▶ [Input]
● ● ●

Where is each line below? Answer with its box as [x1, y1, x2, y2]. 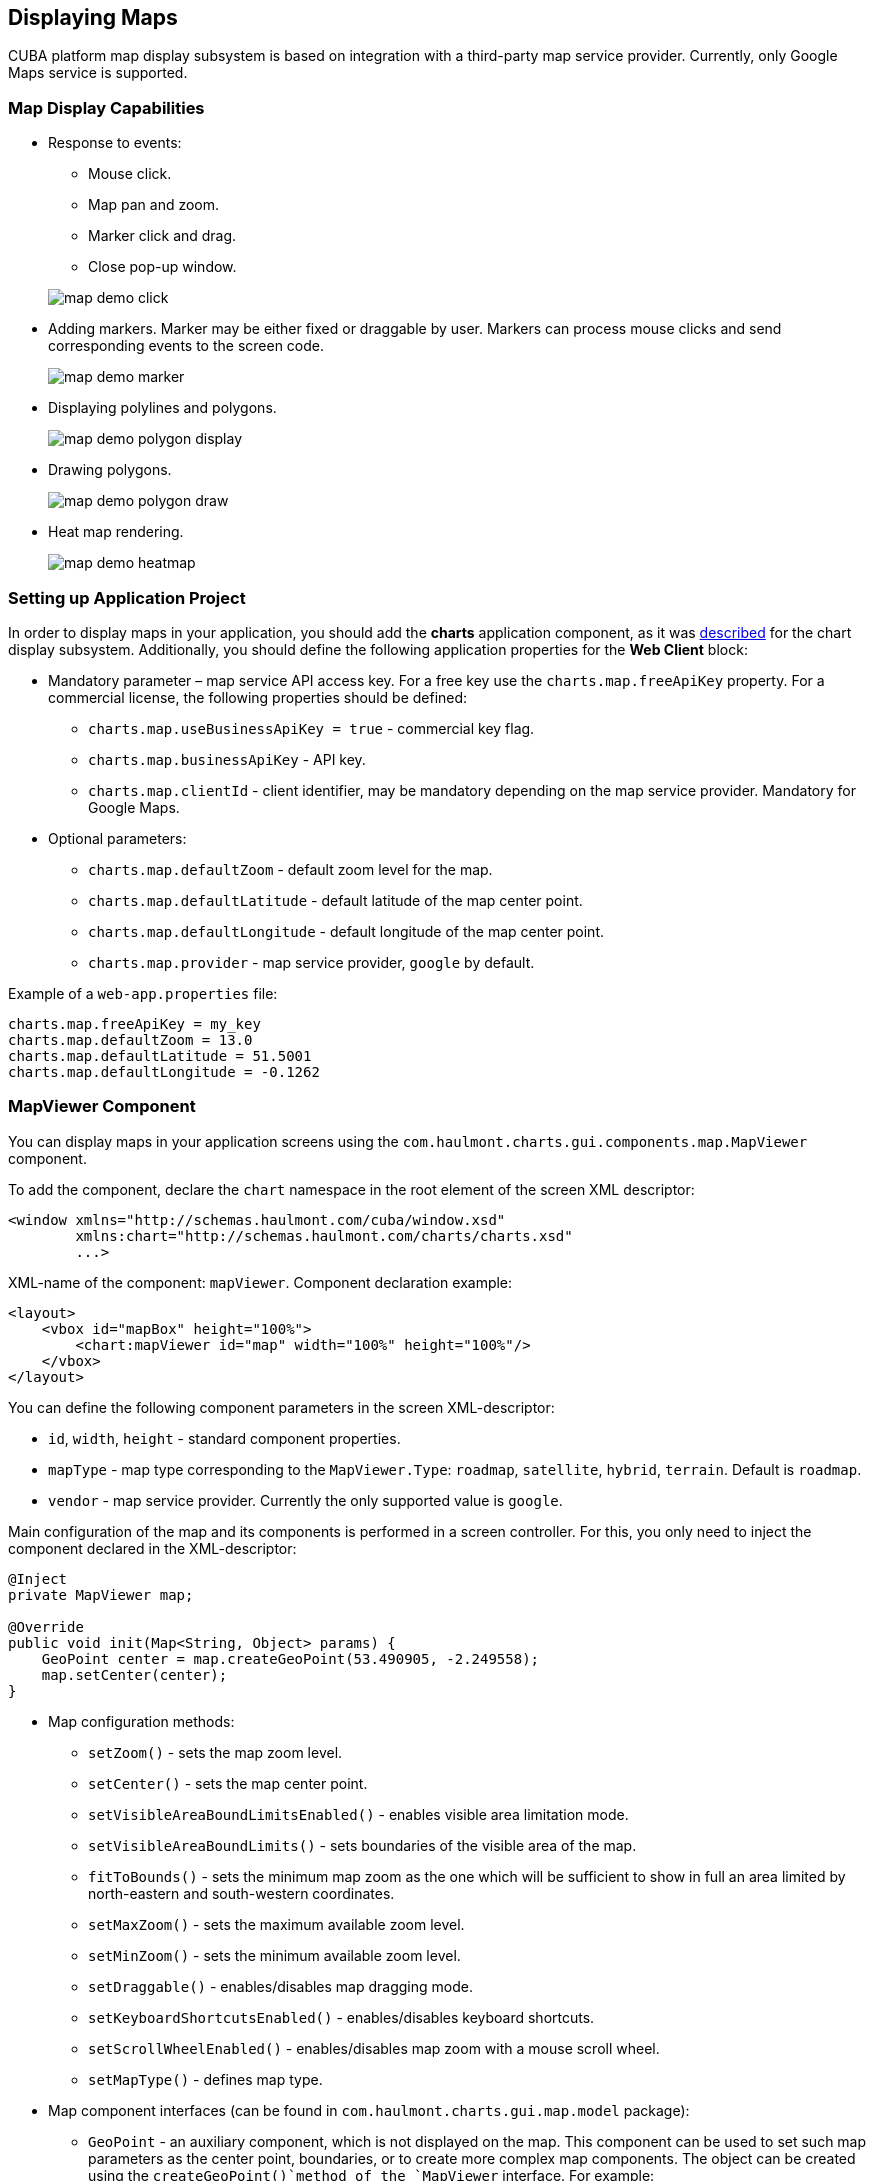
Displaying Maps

● ● ●

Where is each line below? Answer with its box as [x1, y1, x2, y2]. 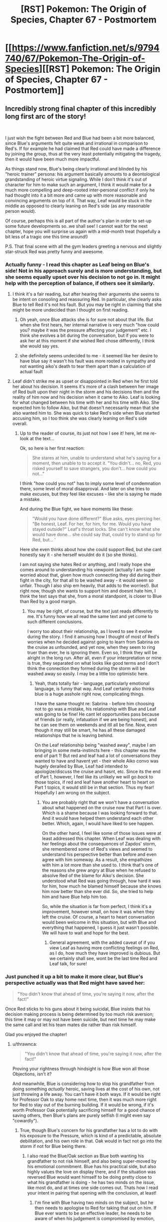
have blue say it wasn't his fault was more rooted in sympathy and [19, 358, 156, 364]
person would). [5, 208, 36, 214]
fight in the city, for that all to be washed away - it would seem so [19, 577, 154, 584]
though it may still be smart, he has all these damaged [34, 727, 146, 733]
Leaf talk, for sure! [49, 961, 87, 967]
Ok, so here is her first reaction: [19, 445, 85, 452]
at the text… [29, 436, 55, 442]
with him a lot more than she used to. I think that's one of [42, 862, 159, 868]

● ● ●

▶ [Task to complete]
The entries above hold a line with "Leaf talk, for sure! [49, 961, 87, 967]" and a later line with "with him a lot". Write out exactly those lines and all lines between, nothing more.

▶ [Response below]
Leaf talk, for sure! [49, 961, 87, 967]
Ok, so here is her first reaction: [19, 445, 85, 452]
at the text… [29, 436, 55, 442]
with him a lot more than she used to. I think that's one of [42, 862, 159, 868]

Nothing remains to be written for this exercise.